Jeff Dennis Storyteller
Jeff DennisStoryteller 





      Magic surrounded his canoe.

      FishHawk felt it as a physical presence, vibrating through the cedar hull, rising the length of his torso, zipping through his arms to his hands. His fingers tingled. His mind buzzed with strange clairvoyance. Many times today he questioned whether he’d been struck by lightning.

    But he knew it wasn’t lightning. This was magic. Kiko-Ru’s special magic.

    The village shaman had worked another miracle. Kiko-Ru performed his ceremonial christening on this splendid dugout before its maiden launch this morning. FishHawk had barely paddled clear of the village inlet when he’d noticed large schools of fish following in his wake. Big fish came from the far corners of the lake, attracted to the boat like buzzards to a fresh kill. More experienced fishermen had told him what to expect, but he had been a doubter.

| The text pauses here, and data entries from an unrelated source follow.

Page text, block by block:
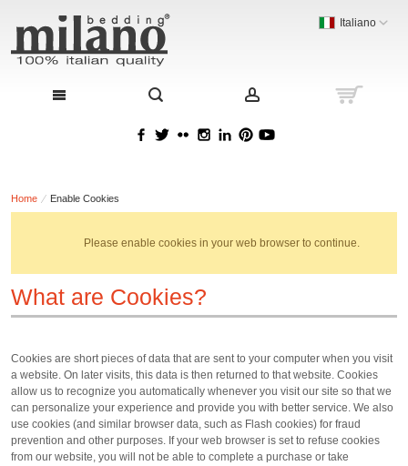
Italiano
Home Enable Cookies
Please enable cookies in your web browser to continue.
What are Cookies?
Cookies are short pieces of data that are sent to your computer when you visit
a website. On later visits, this data is then returned to that website. Cookies
allow us to recognize you automatically whenever you visit our site so that we
can personalize your experience and provide you with better service. We also
use cookies (and similar browser data, such as Flash cookies) for fraud
prevention and other purposes. If your web browser is set to refuse cookies
from our website, you will not be able to complete a purchase or take
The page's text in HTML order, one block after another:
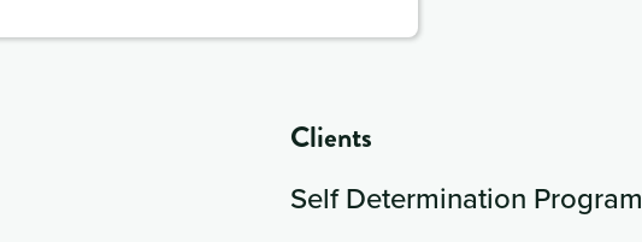
Clients
Self Determination Program
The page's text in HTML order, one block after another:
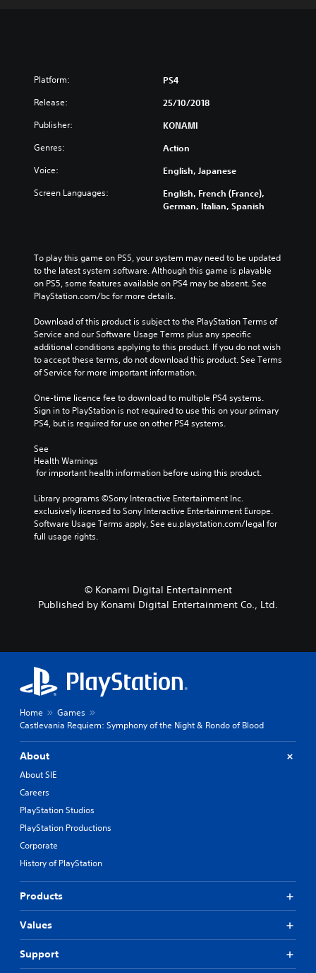
Platform: PS4
Release: 25/10/2018
Publisher: KONAMI
Genres: Action
Voice: English, Japanese
Screen Languages:
English, French (France),
German, Italian, Spanish
To play this game on PS5, your system may need to be updated
to the latest system software. Although this game is playable
on PS5, some features available on PS4 may be absent. See
PlayStation.com/bc for more details.
Download of this product is subject to the PlayStation Terms of
Service and our Software Usage Terms plus any specific
additional conditions applying to this product. If you do not wish
to accept these terms, do not download this product. See Terms
of Service for more important information.
One-time licence fee to download to multiple PS4 systems.
Sign in to PlayStation is not required to use this on your primary
PS4, but is required for use on other PS4 systems.
See
Health Warnings
for important health information before using this product.
Library programs ©Sony Interactive Entertainment Inc.
exclusively licensed to Sony Interactive Entertainment Europe.
Software Usage Terms apply, See eu.playstation.com/legal for
full usage rights.
© Konami Digital Entertainment
Published by Konami Digital Entertainment Co., Ltd.
Home
Games
Castlevania Requiem: Symphony of the Night & Rondo of Blood
About
About SIE
Careers
PlayStation Studios
PlayStation Productions
Corporate
History of PlayStation
Products
Values
Support
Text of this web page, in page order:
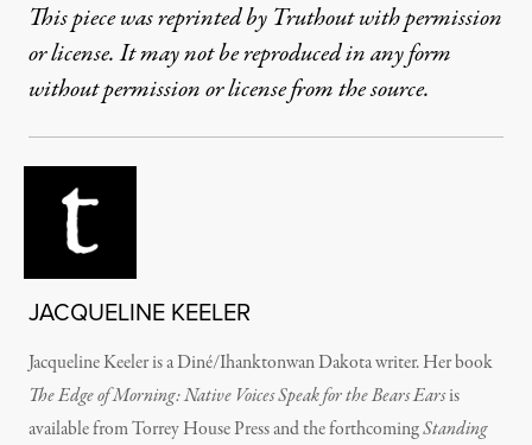
This piece was reprinted by Truthout with permission
or license. It may not be reproduced in any form
without permission or license from the source.
JACQUELINE KEELER
Jacqueline Keeler is a Diné/Ihanktonwan Dakota writer. Her book
The Edge of Morning: Native Voices Speak for the Bears Earsis
available from Torrey House Press and the forthcomingStanding
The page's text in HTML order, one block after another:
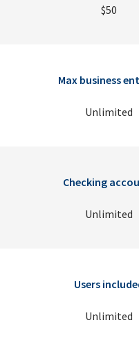
$50
Max business
Unlimited
Checking
Unlimited
Users
Unlimited
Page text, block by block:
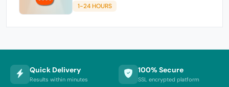
1-24 HOURS
Quick Delivery
Results within minutes
100% Secure
SSL encrypted platform
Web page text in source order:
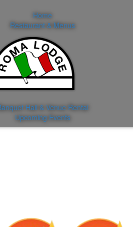
Home
Restaurant & Menus
Hall & Venue Rental
Upcoming Events
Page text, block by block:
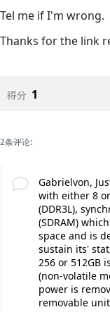
Tel me if I'm wrong.
Thanks for the link
得分 1
2条评论:
Gabrielvon,
with either 8
(DDR3L),
(SDRAM)
space and is
sustain its'
256 or 512GB
(non-volatile
power is
removable
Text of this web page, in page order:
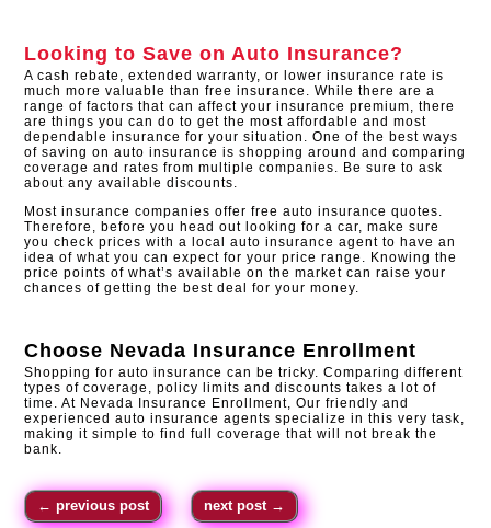
Looking to Save on Auto Insurance?
A cash rebate, extended warranty, or lower insurance rate is
much more valuable than free insurance. While there are a
range of factors that can affect your insurance premium, there
are things you can do to get the most affordable and most
dependable insurance for your situation. One of the best ways
of saving on auto insurance is shopping around and comparing
coverage and rates from multiple companies. Be sure to ask
about any available discounts.
Most insurance companies offer free auto insurance quotes.
Therefore, before you head out looking for a car, make sure
you check prices with a local auto insurance agent to have an
idea of what you can expect for your price range. Knowing the
price points of what’s available on the market can raise your
chances of getting the best deal for your money.
Choose Nevada Insurance Enrollment
Shopping for auto insurance can be tricky. Comparing different
types of coverage, policy limits and discounts takes a lot of
time. At Nevada Insurance Enrollment, Our friendly and
experienced auto insurance agents specialize in this very task,
making it simple to find full coverage that will not break the
bank.
←previous post next post →

     He no longer doubted.

   FishHawk paddled. The enchanted canoe rode low in the water, burdened by the day’s catch. He looked over his haul with pride, the bow stacked three high with large bass and lake trout, glimmering in the late afternoon sun like silver medallions. His fellow villagers would eat well this week. FishHawk thanked the Great Spirit for Kiko-Ru’s masterful conjuring. Fishing had never been so easy.

      He breathed in the pungent fishy scent, the bright tangy smell of freshly carved cedar. FishHawk felt great honor to be selected to pilot this grand canoe. It was a fine craft, steady in the rapids, solid and durable. He admired the craftsmanship of the prow, intricately chiseled into the head of an eagle, the painted eyes so very lifelike. He believed those eyes could actually see. FishHawk was convinced that the canoe was a living creature with a mind of its own. All he had to do was paddle. The canoe seemed to know where to go.

      Some mysterious inner communication told him to stop paddling. The magic at work.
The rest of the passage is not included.